**Material for this task:**
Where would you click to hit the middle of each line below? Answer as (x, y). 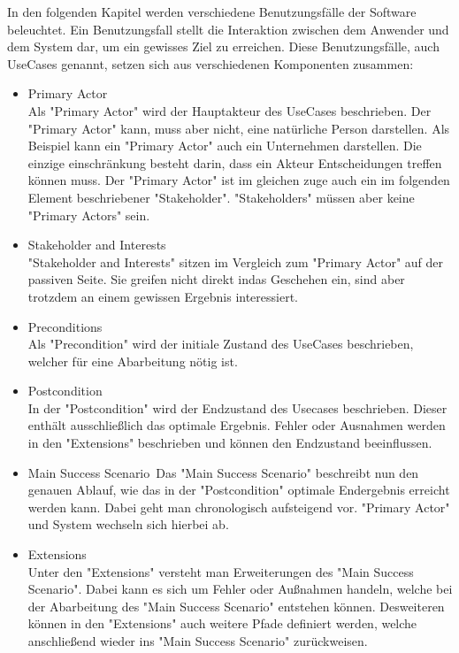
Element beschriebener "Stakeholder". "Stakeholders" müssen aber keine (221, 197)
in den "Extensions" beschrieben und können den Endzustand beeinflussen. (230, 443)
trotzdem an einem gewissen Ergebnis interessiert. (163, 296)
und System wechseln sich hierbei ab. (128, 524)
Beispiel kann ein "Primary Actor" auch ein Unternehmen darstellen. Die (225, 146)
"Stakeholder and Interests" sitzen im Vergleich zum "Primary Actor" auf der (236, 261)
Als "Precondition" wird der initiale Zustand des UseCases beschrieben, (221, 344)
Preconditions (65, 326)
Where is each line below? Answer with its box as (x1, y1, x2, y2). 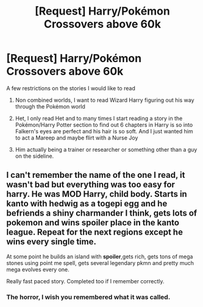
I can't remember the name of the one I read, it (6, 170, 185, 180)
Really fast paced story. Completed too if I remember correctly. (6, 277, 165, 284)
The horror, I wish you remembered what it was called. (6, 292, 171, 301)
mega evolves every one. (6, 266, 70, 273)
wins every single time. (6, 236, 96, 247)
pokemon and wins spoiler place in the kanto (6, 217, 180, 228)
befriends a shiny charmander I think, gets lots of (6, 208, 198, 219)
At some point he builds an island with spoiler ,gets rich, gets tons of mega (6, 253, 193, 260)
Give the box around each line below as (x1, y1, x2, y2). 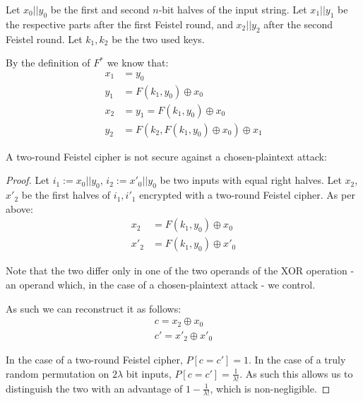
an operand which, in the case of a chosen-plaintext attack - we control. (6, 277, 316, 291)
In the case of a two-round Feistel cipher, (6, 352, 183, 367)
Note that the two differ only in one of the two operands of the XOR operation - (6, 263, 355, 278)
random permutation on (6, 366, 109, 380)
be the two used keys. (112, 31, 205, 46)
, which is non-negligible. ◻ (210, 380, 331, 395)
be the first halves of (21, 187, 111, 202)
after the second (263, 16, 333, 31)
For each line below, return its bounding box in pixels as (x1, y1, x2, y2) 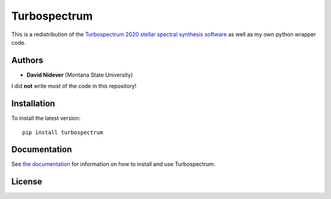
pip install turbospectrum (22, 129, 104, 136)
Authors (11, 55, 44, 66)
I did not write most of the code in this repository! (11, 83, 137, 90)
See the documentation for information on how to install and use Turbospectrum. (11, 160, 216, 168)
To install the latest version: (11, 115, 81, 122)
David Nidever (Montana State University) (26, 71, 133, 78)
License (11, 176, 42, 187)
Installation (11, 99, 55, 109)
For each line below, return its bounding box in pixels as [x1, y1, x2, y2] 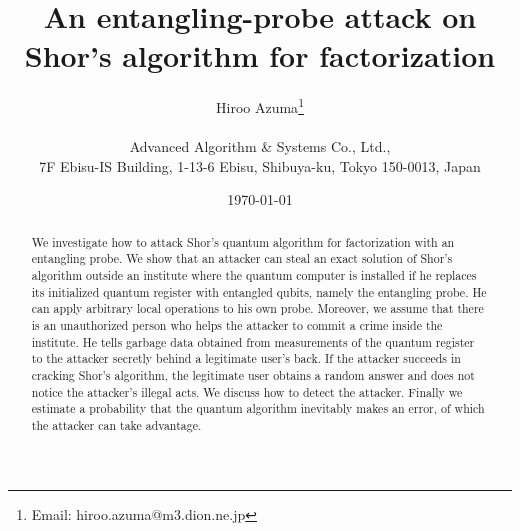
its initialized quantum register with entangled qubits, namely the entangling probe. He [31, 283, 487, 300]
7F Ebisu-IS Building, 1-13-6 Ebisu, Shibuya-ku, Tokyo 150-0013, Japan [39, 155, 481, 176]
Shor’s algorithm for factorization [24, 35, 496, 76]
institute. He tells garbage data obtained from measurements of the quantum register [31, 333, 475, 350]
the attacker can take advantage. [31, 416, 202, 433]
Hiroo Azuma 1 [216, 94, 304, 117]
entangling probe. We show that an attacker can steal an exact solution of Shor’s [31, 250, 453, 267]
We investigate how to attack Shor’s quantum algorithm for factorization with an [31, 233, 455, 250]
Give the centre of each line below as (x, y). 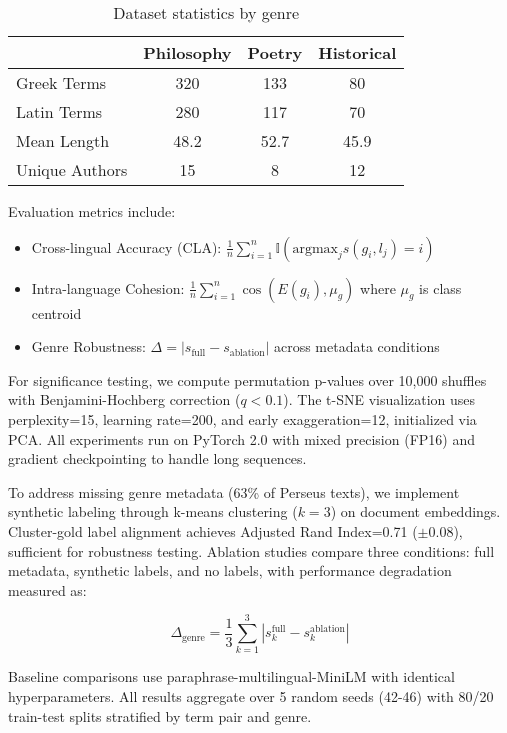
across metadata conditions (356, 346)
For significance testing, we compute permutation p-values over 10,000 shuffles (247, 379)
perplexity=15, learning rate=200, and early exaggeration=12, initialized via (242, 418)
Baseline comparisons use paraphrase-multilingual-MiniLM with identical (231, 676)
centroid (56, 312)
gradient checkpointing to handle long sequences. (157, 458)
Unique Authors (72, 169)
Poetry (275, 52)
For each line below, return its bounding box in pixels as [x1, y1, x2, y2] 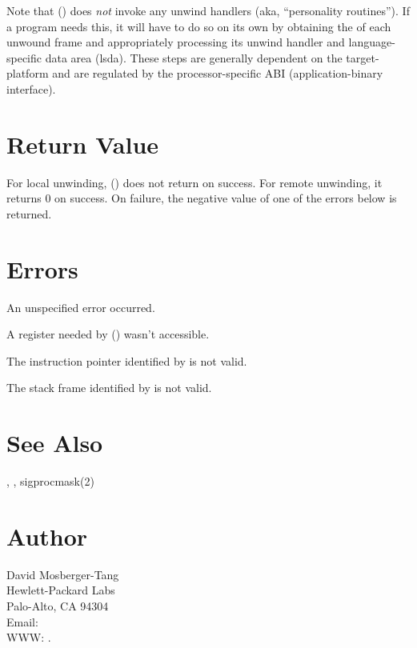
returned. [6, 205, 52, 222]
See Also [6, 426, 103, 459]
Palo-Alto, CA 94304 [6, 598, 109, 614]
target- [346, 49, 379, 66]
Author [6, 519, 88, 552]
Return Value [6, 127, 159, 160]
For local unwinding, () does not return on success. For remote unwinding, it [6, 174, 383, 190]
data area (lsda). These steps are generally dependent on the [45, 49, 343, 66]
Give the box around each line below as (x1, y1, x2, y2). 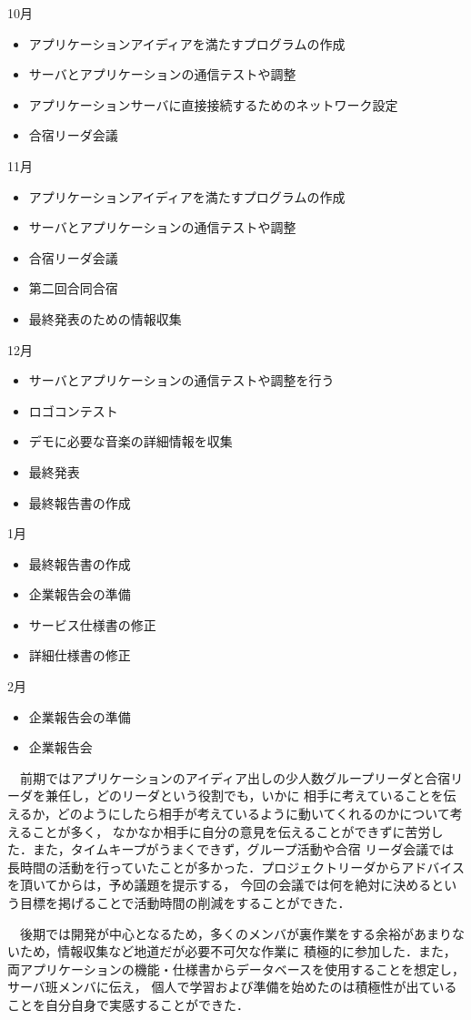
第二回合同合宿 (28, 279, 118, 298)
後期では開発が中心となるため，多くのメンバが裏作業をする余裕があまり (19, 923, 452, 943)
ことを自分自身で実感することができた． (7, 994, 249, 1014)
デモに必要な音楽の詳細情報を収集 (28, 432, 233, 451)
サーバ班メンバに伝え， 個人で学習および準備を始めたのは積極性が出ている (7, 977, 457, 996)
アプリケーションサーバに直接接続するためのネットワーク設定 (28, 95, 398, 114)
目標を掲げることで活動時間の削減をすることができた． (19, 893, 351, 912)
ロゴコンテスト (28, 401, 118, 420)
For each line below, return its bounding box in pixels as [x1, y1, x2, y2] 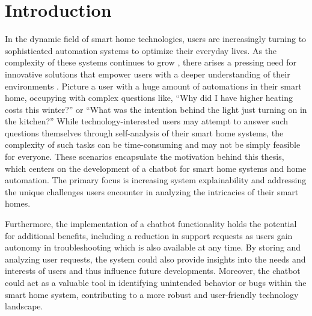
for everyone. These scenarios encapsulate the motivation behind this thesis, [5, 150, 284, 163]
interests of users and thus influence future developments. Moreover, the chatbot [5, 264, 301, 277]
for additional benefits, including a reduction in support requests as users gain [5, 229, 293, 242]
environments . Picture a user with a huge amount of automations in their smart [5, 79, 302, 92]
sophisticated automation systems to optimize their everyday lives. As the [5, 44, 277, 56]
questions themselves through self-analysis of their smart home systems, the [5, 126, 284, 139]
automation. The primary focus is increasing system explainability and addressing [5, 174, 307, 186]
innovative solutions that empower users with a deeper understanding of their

**What is being asked:** Output all entries unchanged; skip the pictures.

**Output:**
Where would you click to hit the middle of each line below? Answer as (x, y). 
Element beschriebener "Stakeholder". "Stakeholders" müssen aber keine (221, 197)
in den "Extensions" beschrieben und können den Endzustand beeinflussen. (230, 443)
trotzdem an einem gewissen Ergebnis interessiert. (163, 296)
und System wechseln sich hierbei ab. (128, 524)
Beispiel kann ein "Primary Actor" auch ein Unternehmen darstellen. Die (225, 146)
"Stakeholder and Interests" sitzen im Vergleich zum "Primary Actor" auf der (236, 261)
Als "Precondition" wird der initiale Zustand des UseCases beschrieben, (221, 344)
Preconditions (65, 326)
Where is each line below? Answer with its box as (x1, y1, x2, y2). 
I can't remember the name of the one I read, it (6, 170, 185, 180)
Really fast paced story. Completed too if I remember correctly. (6, 277, 165, 284)
The horror, I wish you remembered what it was called. (6, 292, 171, 301)
mega evolves every one. (6, 266, 70, 273)
wins every single time. (6, 236, 96, 247)
pokemon and wins spoiler place in the kanto (6, 217, 180, 228)
befriends a shiny charmander I think, gets lots of (6, 208, 198, 219)
At some point he builds an island with spoiler ,gets rich, gets tons of mega (6, 253, 193, 260)
Give the box around each line below as (x1, y1, x2, y2). 
an operand which, in the case of a chosen-plaintext attack - we control. (6, 277, 316, 291)
In the case of a two-round Feistel cipher, (6, 352, 183, 367)
Note that the two differ only in one of the two operands of the XOR operation - (6, 263, 355, 278)
random permutation on (6, 366, 109, 380)
be the two used keys. (112, 31, 205, 46)
, which is non-negligible. ◻ (210, 380, 331, 395)
be the first halves of (21, 187, 111, 202)
after the second (263, 16, 333, 31)
For each line below, return its bounding box in pixels as (x1, y1, x2, y2) 
pip install turbospectrum (22, 129, 104, 136)
Authors (11, 55, 44, 66)
I did not write most of the code in this repository! (11, 83, 137, 90)
See the documentation for information on how to install and use Turbospectrum. (11, 160, 216, 168)
To install the latest version: (11, 115, 81, 122)
David Nidever (Montana State University) (26, 71, 133, 78)
License (11, 176, 42, 187)
Installation (11, 99, 55, 109)
For each line below, return its bounding box in pixels as [x1, y1, x2, y2] 
its initialized quantum register with entangled qubits, namely the entangling probe. He [31, 283, 487, 300]
7F Ebisu-IS Building, 1-13-6 Ebisu, Shibuya-ku, Tokyo 150-0013, Japan [39, 155, 481, 176]
Shor’s algorithm for factorization [24, 35, 496, 76]
institute. He tells garbage data obtained from measurements of the quantum register [31, 333, 475, 350]
the attacker can take advantage. [31, 416, 202, 433]
Hiroo Azuma 1 [216, 94, 304, 117]
entangling probe. We show that an attacker can steal an exact solution of Shor’s [31, 250, 453, 267]
We investigate how to attack Shor’s quantum algorithm for factorization with an [31, 233, 455, 250]
Give the centre of each line below as (x, y). 
across metadata conditions (356, 346)
For significance testing, we compute permutation p-values over 10,000 shuffles (247, 379)
perplexity=15, learning rate=200, and early exaggeration=12, initialized via (242, 418)
Baseline comparisons use paraphrase-multilingual-MiniLM with identical (231, 676)
centroid (56, 312)
gradient checkpointing to handle long sequences. (157, 458)
Unique Authors (72, 169)
Poetry (275, 52)
For each line below, return its bounding box in pixels as [x1, y1, x2, y2] 
returned. [6, 205, 52, 222]
See Also [6, 426, 103, 459]
Palo-Alto, CA 94304 [6, 598, 109, 614]
target- [346, 49, 379, 66]
Author [6, 519, 88, 552]
Return Value [6, 127, 159, 160]
For local unwinding, () does not return on success. For remote unwinding, it [6, 174, 383, 190]
data area (lsda). These steps are generally dependent on the [45, 49, 343, 66]
Give the box around each line below as (x1, y1, x2, y2). 
第二回合同合宿 (28, 279, 118, 298)
後期では開発が中心となるため，多くのメンバが裏作業をする余裕があまり (19, 923, 452, 943)
ことを自分自身で実感することができた． (7, 994, 249, 1014)
デモに必要な音楽の詳細情報を収集 (28, 432, 233, 451)
サーバ班メンバに伝え， 個人で学習および準備を始めたのは積極性が出ている (7, 977, 457, 996)
アプリケーションサーバに直接接続するためのネットワーク設定 (28, 95, 398, 114)
目標を掲げることで活動時間の削減をすることができた． (19, 893, 351, 912)
ロゴコンテスト (28, 401, 118, 420)
For each line below, return its bounding box in pixels as [x1, y1, x2, y2] 
for everyone. These scenarios encapsulate the motivation behind this thesis, [5, 150, 284, 163]
interests of users and thus influence future developments. Moreover, the chatbot [5, 264, 301, 277]
for additional benefits, including a reduction in support requests as users gain [5, 229, 293, 242]
environments . Picture a user with a huge amount of automations in their smart [5, 79, 302, 92]
sophisticated automation systems to optimize their everyday lives. As the [5, 44, 277, 56]
questions themselves through self-analysis of their smart home systems, the [5, 126, 284, 139]
automation. The primary focus is increasing system explainability and addressing [5, 174, 307, 186]
innovative solutions that empower users with a deeper understanding of their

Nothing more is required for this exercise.